The Unconformity festival

Asher Warren, University of Tasmania

Of the many festivals dotted across the island state of Tasmania, The Unconformity is particularly well named. It is an inherently unique event, responsive to the particularities of the western town of Queenstown’s unique geology, ecology and culture.

Queenstown is nestled in Tasmania’s mountainous West Coast Range, between Mt Owen and Mt Lyell, with an infamous reputation for inclement weather. And it is remote: at least three hours of winding drive from both Hobart and Launceston.

On a sunny day, the views are spectacular; some for their natural beauty, others for the demonstrable effects of over a century of mining, smelting and clearing. However, after three days of immersion in the town and the festival, I began to feel that Queenstown was somehow better evoked by the moments when the clouds hung low, only to occasionally break open, revealing unexpected and surprising views.

A central ethos of The Unconformity is the curatorial commitment to site-specific and locally engaged work. Many of the works are unique to the location and the people of Queenstown, and developed by artists through multiple visits to the town.
Note must be made of the exceptional diversity of gallery-based works, including Lucy Bleach’s enigmatic Variations on an Energetic Field and the overwhelming scale of Raymond Arnold’s survey, 100 Etchings/35 Years in Tasmania. But I was particularly struck by the use of performance within this festival, as a model for engaging with the place that is “Queenie”.

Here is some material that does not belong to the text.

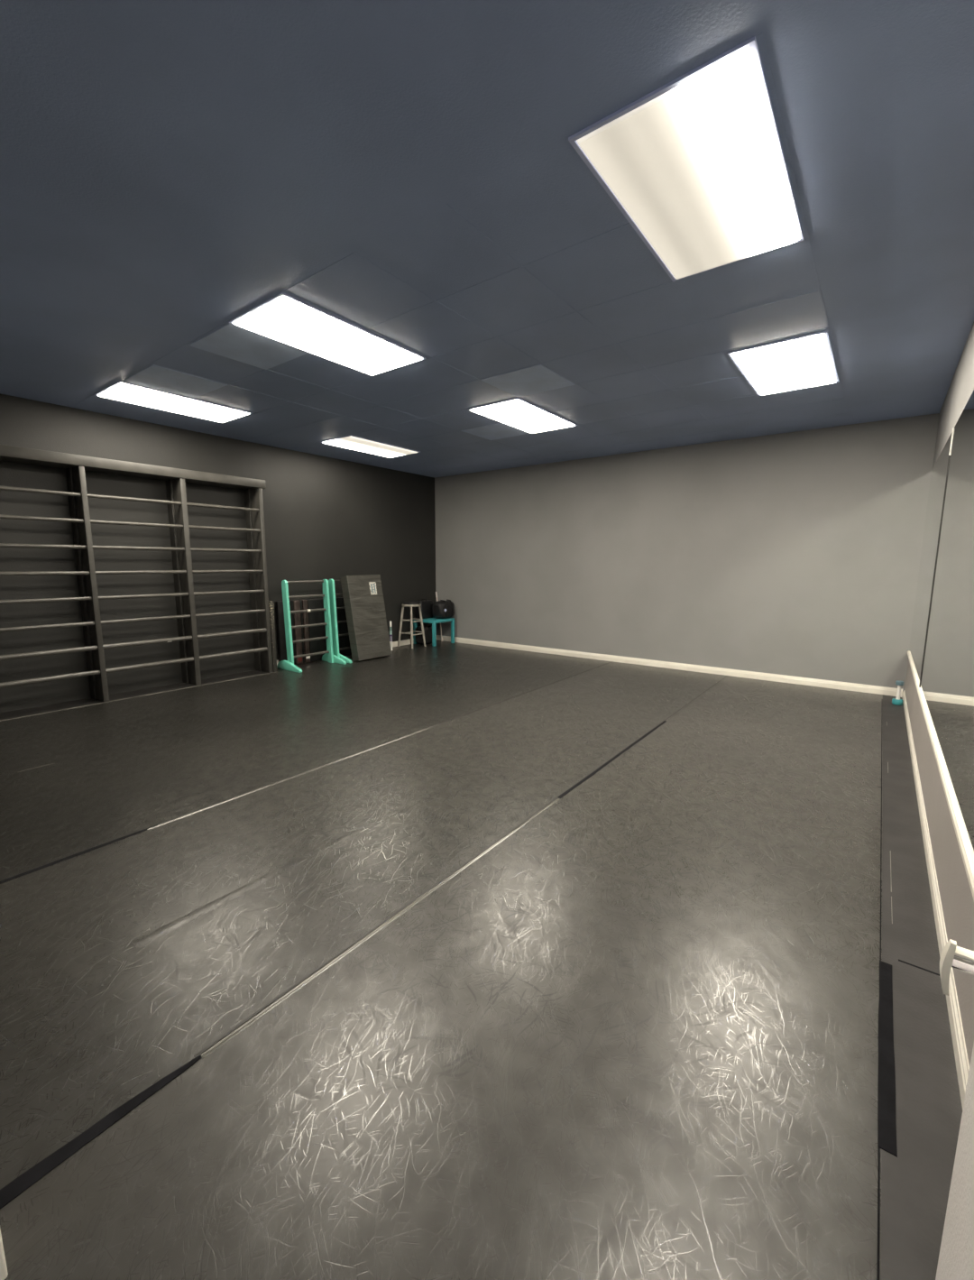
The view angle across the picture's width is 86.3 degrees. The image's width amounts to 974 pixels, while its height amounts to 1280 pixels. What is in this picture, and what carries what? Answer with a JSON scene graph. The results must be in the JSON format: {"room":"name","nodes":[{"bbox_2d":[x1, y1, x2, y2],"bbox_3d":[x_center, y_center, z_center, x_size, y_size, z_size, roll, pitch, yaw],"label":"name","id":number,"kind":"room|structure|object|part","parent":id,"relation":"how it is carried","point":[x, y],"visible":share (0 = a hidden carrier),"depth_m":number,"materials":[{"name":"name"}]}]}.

Queenstown’s bare hills were denuded by over a century of mining.
Shutterstock

The power of listening

The pedestrian bridge over the town’s Queen River became a makeshift stall for audiences wearing headphones for Tasdance’s Junjeiri Ballun – Gurul Gaureima (Shallow Water, Deep Stories). Using the banks and the river itself, the bodies of five dancers explored the Indigenous history of the area and this waterway, which mine tailings and effluent once turned silvery grey and which remains, despite the remedial work to date, stained a remarkable shade of orange.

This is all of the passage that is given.